● **DIRECTIONS FOR THIS TASK**
Lines from the one containing "Switching Between eSIM" through the last line of the material below: print these exactly, and only these.

........

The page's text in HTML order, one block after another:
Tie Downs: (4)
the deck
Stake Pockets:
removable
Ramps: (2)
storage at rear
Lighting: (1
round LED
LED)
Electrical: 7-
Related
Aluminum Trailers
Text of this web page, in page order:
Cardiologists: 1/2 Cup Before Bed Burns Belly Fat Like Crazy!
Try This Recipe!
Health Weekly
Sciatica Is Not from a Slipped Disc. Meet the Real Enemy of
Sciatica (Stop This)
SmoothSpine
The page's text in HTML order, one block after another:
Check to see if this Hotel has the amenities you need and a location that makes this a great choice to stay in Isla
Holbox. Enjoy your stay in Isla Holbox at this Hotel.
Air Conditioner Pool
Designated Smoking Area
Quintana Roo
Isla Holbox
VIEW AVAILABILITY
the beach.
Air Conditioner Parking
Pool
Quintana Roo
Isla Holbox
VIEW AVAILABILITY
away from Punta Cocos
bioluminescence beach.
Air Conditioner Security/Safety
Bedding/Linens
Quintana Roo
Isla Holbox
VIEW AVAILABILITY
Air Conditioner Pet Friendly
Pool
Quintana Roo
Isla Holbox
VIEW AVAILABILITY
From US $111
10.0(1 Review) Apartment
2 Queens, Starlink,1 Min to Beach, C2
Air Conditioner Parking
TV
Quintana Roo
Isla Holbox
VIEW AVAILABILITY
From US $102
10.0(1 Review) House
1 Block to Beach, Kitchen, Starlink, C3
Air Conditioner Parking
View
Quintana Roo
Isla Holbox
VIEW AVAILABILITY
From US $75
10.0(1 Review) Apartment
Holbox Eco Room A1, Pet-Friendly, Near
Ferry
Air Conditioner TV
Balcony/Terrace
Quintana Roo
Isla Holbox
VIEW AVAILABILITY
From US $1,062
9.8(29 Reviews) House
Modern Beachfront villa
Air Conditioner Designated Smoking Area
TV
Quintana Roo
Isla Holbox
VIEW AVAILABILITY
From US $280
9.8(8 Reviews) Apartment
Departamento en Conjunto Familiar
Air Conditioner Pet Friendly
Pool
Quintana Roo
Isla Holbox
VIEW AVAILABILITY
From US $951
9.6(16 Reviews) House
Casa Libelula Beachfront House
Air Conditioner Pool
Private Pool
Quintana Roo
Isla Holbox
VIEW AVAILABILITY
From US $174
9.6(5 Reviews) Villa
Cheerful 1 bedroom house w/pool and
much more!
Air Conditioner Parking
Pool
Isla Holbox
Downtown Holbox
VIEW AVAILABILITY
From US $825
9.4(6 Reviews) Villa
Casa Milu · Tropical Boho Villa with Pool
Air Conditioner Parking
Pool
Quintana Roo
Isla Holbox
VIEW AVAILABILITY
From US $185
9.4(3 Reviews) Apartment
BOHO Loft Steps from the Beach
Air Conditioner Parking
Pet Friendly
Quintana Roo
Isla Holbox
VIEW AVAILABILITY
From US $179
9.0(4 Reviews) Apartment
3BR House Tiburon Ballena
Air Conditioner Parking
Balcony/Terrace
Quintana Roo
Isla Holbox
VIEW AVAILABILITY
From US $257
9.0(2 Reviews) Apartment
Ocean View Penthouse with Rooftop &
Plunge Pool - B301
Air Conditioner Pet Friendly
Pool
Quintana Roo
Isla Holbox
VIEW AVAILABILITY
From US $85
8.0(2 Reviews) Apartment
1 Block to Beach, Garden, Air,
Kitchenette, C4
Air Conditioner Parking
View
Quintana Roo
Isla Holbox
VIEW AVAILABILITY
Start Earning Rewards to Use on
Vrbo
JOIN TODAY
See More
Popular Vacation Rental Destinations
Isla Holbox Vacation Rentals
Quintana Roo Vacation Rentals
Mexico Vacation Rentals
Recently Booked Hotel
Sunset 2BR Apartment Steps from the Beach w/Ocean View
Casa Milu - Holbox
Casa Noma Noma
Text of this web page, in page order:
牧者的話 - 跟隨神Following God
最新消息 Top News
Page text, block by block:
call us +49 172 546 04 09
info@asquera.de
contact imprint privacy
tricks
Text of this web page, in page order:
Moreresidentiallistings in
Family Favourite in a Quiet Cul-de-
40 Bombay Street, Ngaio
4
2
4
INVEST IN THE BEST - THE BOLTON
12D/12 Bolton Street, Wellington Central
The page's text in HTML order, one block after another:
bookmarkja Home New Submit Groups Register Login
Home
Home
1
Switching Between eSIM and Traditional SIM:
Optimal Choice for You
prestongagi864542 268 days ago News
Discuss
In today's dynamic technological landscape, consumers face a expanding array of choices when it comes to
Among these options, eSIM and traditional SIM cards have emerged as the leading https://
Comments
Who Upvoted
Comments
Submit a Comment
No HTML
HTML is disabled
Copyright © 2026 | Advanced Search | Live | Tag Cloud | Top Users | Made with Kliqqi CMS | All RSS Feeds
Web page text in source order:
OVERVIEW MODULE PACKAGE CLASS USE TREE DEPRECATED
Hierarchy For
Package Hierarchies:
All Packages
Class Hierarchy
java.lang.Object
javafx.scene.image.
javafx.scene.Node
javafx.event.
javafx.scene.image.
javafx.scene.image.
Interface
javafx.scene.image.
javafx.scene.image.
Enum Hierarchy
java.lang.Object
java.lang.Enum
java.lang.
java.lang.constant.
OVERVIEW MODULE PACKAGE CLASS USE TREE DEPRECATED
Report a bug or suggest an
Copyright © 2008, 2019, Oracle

........

● **TASK ANSWER**
Switching Between eSIM and Traditional SIM:
Optimal Choice for You
prestongagi864542 268 days ago News
Discuss
In today's dynamic technological landscape, consumers face a expanding array of choices when it comes to
Among these options, eSIM and traditional SIM cards have emerged as the leading https://
Comments
Who Upvoted
Comments
Submit a Comment
No HTML
HTML is disabled
Copyright © 2026 | Advanced Search | Live | Tag Cloud | Top Users | Made with Kliqqi CMS | All RSS Feeds
Web page text in source order:
OVERVIEW MODULE PACKAGE CLASS USE TREE DEPRECATED
Hierarchy For
Package Hierarchies:
All Packages
Class Hierarchy
java.lang.Object
javafx.scene.image.
javafx.scene.Node
javafx.event.
javafx.scene.image.
javafx.scene.image.
Interface
javafx.scene.image.
javafx.scene.image.
Enum Hierarchy
java.lang.Object
java.lang.Enum
java.lang.
java.lang.constant.
OVERVIEW MODULE PACKAGE CLASS USE TREE DEPRECATED
Report a bug or suggest an
Copyright © 2008, 2019, Oracle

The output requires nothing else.